A federal appeals court in Washington, DC, last Tuesday upheld FERC’s 2005 policy statement that limits interstate pipelines’ collateral requirements for non-creditworthy shippers to an amount equal to three months of reservation charges.
Two California pipelines — Gas Transmission Northwest Corp. (GTN) and North Baja Pipeline — challenged the policy statement and subsequent FERC orders in the U.S. Court of Appeals for the District of Columbia Circuit, arguing that they were unreasonable, arbitrary and capricious.
In the June 2005 policy statement, the Federal Energy Regulatory Commission (FERC) reaffirmed its traditional policy of permitting pipelines to collect no more than the equivalent of three months of reservation charges as collateral from current shippers on existing facilities.

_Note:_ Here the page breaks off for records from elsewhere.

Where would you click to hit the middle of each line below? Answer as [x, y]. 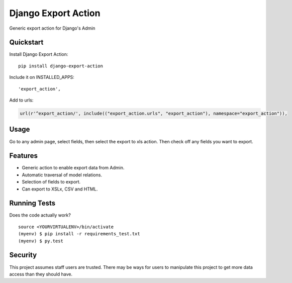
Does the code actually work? [40, 215]
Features [23, 156]
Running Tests [32, 203]
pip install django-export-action [61, 66]
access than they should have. [41, 274]
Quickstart [26, 42]
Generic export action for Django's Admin [52, 28]
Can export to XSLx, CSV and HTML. [60, 189]
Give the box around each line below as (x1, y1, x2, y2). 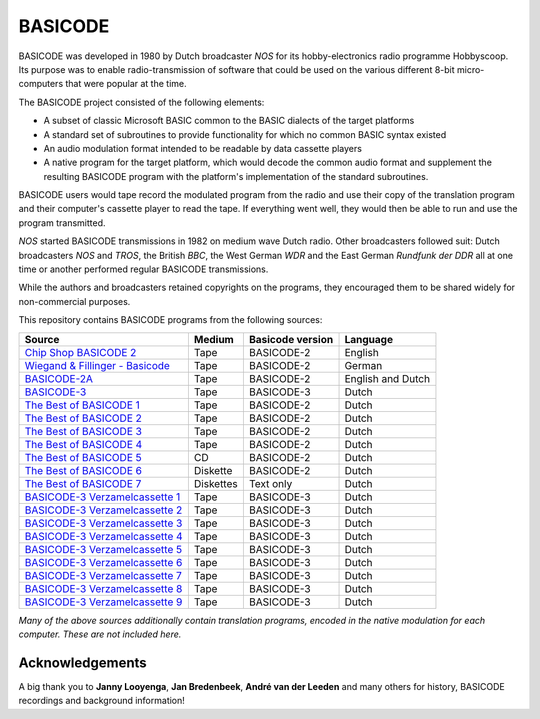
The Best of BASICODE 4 (24, 437, 143, 451)
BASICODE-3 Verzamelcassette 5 (24, 542, 183, 556)
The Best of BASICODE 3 (24, 424, 142, 438)
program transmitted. (18, 216, 106, 229)
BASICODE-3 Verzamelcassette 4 (24, 529, 184, 543)
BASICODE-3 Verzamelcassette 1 (24, 490, 181, 504)
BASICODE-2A (24, 371, 94, 385)
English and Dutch (344, 371, 430, 385)

FERC said it would consider on a case-by-case basis pipeline requests to collect more than three months of charges as collateral from shippers who are bidding for available capacity on a pipe’s system. For new mainline construction, FERC noted that it would permit larger collateral requirements that reasonably reflect the risk of the project (see NGI, June 20, 2005).

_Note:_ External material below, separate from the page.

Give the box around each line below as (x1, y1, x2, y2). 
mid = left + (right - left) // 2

GTN and North Baja, stung by recent shipper defaults, sought to amend their tariffs to require non-creditworthy shippers (those who have below-investment grade bond ratings) to post 12 months of reservation charges as collateral to maintain capacity on their systems. FERC’s policy statement allowed for exceptions to the three-month collateral policy in two cases — if there are no protests filed to a pipeline’s request for larger collateral requirements, and when the collateral request involves newly constructed facilities.
“We think that [FERC’s] position is eminently reasonable” with respect to larger collateral requirements (up to 12 months of reservation charges) for unchallenged filings, the three-judge panel ruled. While the court agreed with the pipelines’ argument that FERC’s initial explanation for treating new facilities differently was “economically faulty,” the agency in its rehearing order “explained reasonably that pipelines and their financing institutions’ reliance interests for new investment justify the longer collateral requirement,” the court said.

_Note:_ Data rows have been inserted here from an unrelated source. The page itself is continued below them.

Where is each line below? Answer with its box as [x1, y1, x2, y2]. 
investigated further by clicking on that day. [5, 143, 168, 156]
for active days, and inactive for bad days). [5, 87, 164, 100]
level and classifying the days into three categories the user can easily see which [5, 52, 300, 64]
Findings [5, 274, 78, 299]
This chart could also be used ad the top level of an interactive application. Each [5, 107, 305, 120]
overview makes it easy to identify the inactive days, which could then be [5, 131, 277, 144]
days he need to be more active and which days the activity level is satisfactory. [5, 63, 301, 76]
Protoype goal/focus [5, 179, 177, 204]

GTN and North Baja further argued that the three months’ collateral requirement did not cover the risk of remarketing the capacity of defaulting shippers. FERC acknowledged that pipelines have that risk, but it concluded that it was an “ordinary business risk and, therefore, should be factored into the pipeline’s rate of return — which is another way of saying the cost of that risk should be spread over all the pipeline’s customers,” the appellate court noted.
“Some remarketing risk may be spread to creditworthy shippers, but the Commission believes its policy is justified by the beneficial effects on open access, and the resulting increase in the supply of natural gas. That strikes us as the sort of policy call entrusted to the Commission — not to us.”
The court further cited a case in which FERC considered the effects of remarketing risk while determining a rate of return for Ozark Gas Transmission. “The Commission was willing to increase Ozark’s rate of return to compensate the pipeline for its relatively high credit risk and remarketing risk,” it said.
GTN reported that it has faced 12 defaults in recent years, and its primary markets — northern California and the Pacific Northwest — are likely to experience slower growth in the future. But FERC countered that the pipeline “has failed to show that northern California markets will not be steady or continue to grow over time, regardless of the isolated bankruptcies of a handful of shippers.” The court gave FERC the benefit of the doubt, saying “we see no reason to second guess these factual determinations.”
North Baja Pipeline said it faced default from one out of five shippers, or 20% of its customer base. But despite this default rate, the Commission noted that North Baja was 95% subscribed for long-term firm capacity. “Given that the pipeline was operating at nearly full capacity, FERC rejected reasonably North Baja’s assertion that it was in a ‘tenuous position’ with respect to credit risk,” the court said.